After the 2006 elections, Mwanawasa had to find a replacement for Vice-President Augustine Festus Lupando Mwape. He needed to find a person who could bring some maturity and stability to the Vice-Presidency. This person, in Mwanawasa’s judgment, was going to be a retired 67-year-old farmer, Rupiah Banda. And maturity, I assume here, may include being a person of sober words and a mature tongue. That was not to be, however. Banda maintained his tongue only as long as Levy was living. And only as long as he stayed as Vice-President. But when Banda became president, insults and rumors of insults besieged him as well. His closest insulting focus became opposition leaders Michael Sata and Hakainde Hichilema. With youthful vigor and a moderate tempter HH responded tit-for-tat to each of Banda’s insults. HH sometimes called Banda, “sleepy”, and a “man of small brains”. For his part Sata and Banda’s major area of insult was about whom, between them, was more handsome than the other. It was as if the old men were now competing for a beauty pageant. In one of those insulting episodes, President Banda called opposition leader Michael Sata as, “cisilu ca zoona”. Sata reciprocated this affront very swiftly too.

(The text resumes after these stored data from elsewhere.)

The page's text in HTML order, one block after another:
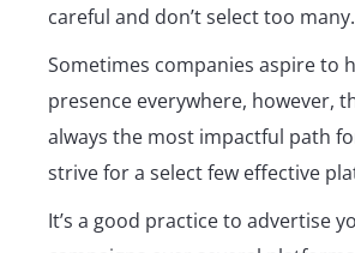
careful and don’t select too many.
Sometimes companies aspire to
presence everywhere, however,
always the most impactful path
strive for a select few effective
It’s a good practice to advertise
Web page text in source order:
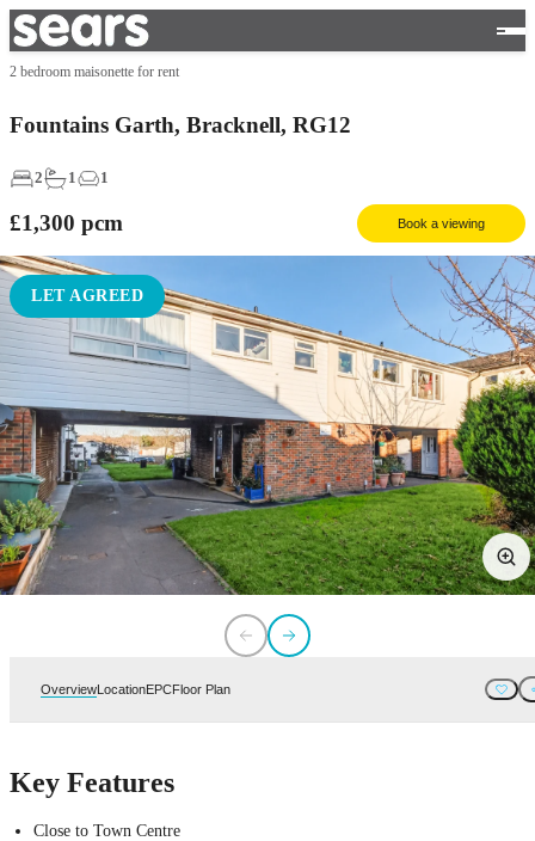
2 bedroom maisonette for rent
Fountains Garth, Bracknell, RG12
2 1 1
£1,300 pcm Book a viewing
LET AGREED
OverviewLocationEPCFloor Plan
Key Features
Close to Town Centre
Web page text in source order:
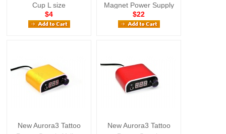
Cup L size
$4
Magnet Power Supply
$22
New Aurora3 Tattoo
New Aurora3 Tattoo
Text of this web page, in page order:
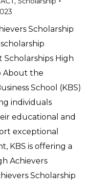
Scholarship
High
About the
School (KBS)
individuals
educational and
exceptional
KBS is offering a
Achievers
Scholarship
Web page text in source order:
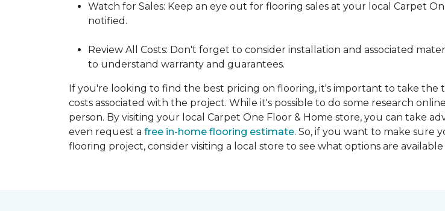
Watch for Sales: Keep an eye out for flooring sales at your local Carpet
notified.
Review All Costs: Don't forget to consider installation and associated
to understand warranty and guarantees.
If you're looking to find the best pricing on flooring, it's important to take the
costs associated with the project. While it's possible to do some research
person. By visiting your local Carpet One Floor & Home store, you can take
even request a free in-home flooring estimate. So, if you want to make
flooring project, consider visiting a local store to see what options are
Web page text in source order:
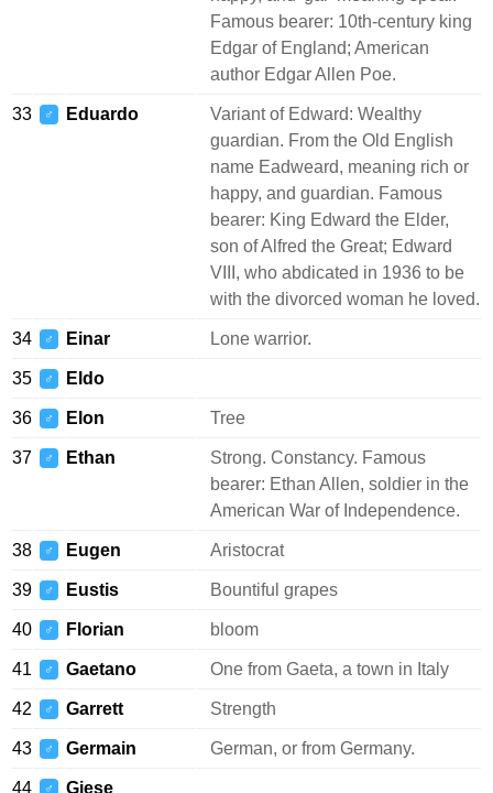
Famous bearer: 10th-century king
Edgar of England; American
author Edgar Allen Poe.
33 ♂ Eduardo
Variant of Edward: Wealthy
guardian. From the Old English
name Eadweard, meaning rich or
happy, and guardian. Famous
bearer: King Edward the Elder,
son of Alfred the Great; Edward
VIII, who abdicated in 1936 to be
with the divorced woman he loved.
34 ♂ Einar Lone warrior.
35 ♂ Eldo
36 ♂ Elon Tree
37 ♂ Ethan
Strong. Constancy. Famous
bearer: Ethan Allen, soldier in the
American War of Independence.
38 ♂ Eugen Aristocrat
39 ♂ Eustis Bountiful grapes
40 ♂ Florian bloom
41 ♂ Gaetano One from Gaeta, a town in Italy
42 ♂ Garrett Strength
43 ♂ Germain German, or from Germany.
44 ♂ Giese
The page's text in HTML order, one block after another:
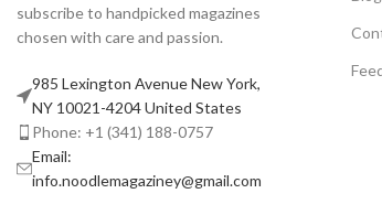
subscribe to handpicked magazines
chosen with care and passion.
985 Lexington Avenue New York,
NY 10021-4204 United States
Phone: +1 (341) 188-0757
Email:
info.noodlemagaziney@gmail.com
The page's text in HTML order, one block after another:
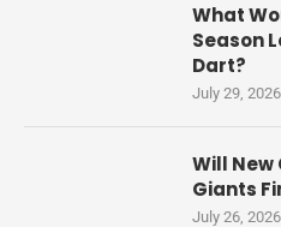
What
Season
Dart?
July 29, 2026
Will New
Giants
July 26, 2026
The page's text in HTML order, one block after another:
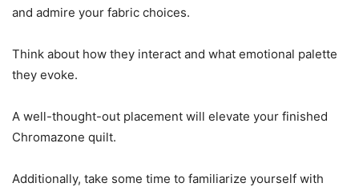
and admire your fabric choices.
Think about how they interact and what emotional palette
they evoke.
A well-thought-out placement will elevate your finished
Chromazone quilt.
Additionally, take some time to familiarize yourself with

After becoming Zambia’s fifth president, Michael Sata has his own share of accusations of using insulting language. And therein lies the difference. All the other presidents are perceived to have been insulting their political enemies. Kaunda’s “stupid idiots” comment was aimed to the troublesome UNIP rebels. Banda’s issue with both Hichilema and Sata was because the duo was opposition. But with Sata currently, however, he seems to be berating and in fact insulting his own allies. It is quite strange that he would tell his inferiors in Kitwe that “bushe mulicipuba imwe”? This was rather strong a language to use especially that he was using it against his own associates from the Patriotic Front party. President Sata’s reaction in Kitwe was in bad taste at most. It was completely uncalled for.

The Men of Words

The Men of Words

At a time that the Patriotic Front is facing serious violence and “pangamonium” it is quite telling that the president has chosen to concentrate his energy on the state of his house in Kitwe. The president in very limited circumstances uses that State Lodge in Kitwe. In fact, he has only been to Kitwe once or twice ever since he won the presidency. It is strange therefore, that he would be so worked up about renovations that should go on in that house. Even if he were indeed indignant, he could do so, without mixing it with utter disrespect and disdain for his juniors. If indeed Sata is a no nonsense guy, it would be much better for him to demonstrate that through the way he disciplines Wynter Kabimba or GBM. It is like Sata was trying to make up for his inefficiency in dealing with the pangamonium in Lusaka by creating pandemonium in Kitwe.

That being the case, I think we will have to contend with presidential insults for sometime to come. I just hope that while doing his own round of insults, President Sata will also spend some time to actually govern our country. Insulting opponents and ministers is not the best way to run a country like Zambia.